● **WHAT YOU SHOULD DO**: From start to end, write out the following data exactly, apart from its images.

● **THE DATA**:
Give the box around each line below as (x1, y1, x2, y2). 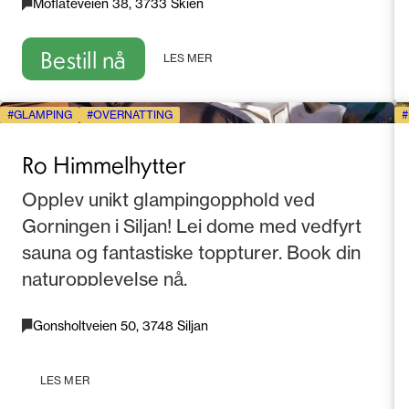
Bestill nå (40, 43, 127, 74)
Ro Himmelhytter (22, 149, 185, 180)
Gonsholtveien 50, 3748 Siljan (33, 318, 208, 334)
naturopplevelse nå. (22, 267, 187, 291)
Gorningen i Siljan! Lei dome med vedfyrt (22, 215, 362, 238)
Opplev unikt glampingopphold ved (22, 188, 315, 212)
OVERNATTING (93, 108, 173, 122)
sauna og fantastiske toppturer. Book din (22, 241, 361, 265)
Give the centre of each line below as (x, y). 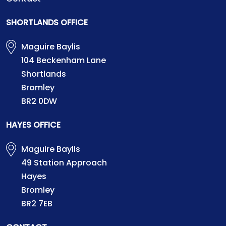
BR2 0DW (39, 101)
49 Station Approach (64, 163)
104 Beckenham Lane (64, 61)
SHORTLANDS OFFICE (47, 23)
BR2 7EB (37, 204)
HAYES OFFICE (33, 125)
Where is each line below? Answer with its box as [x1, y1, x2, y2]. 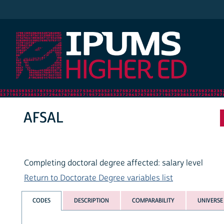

● **SOLUTION**:
Give the box around each line below as (x1, y1, x2, y2). 
Bestill nå (40, 43, 127, 74)
Ro Himmelhytter (22, 149, 185, 180)
Gonsholtveien 50, 3748 Siljan (33, 318, 208, 334)
naturopplevelse nå. (22, 267, 187, 291)
Gorningen i Siljan! Lei dome med vedfyrt (22, 215, 362, 238)
Opplev unikt glampingopphold ved (22, 188, 315, 212)
OVERNATTING (93, 108, 173, 122)
sauna og fantastiske toppturer. Book din (22, 241, 361, 265)
Give the centre of each line below as (x, y). 
BR2 0DW (39, 101)
49 Station Approach (64, 163)
104 Beckenham Lane (64, 61)
SHORTLANDS OFFICE (47, 23)
BR2 7EB (37, 204)
HAYES OFFICE (33, 125)
Where is each line below? Answer with its box as [x1, y1, x2, y2]. 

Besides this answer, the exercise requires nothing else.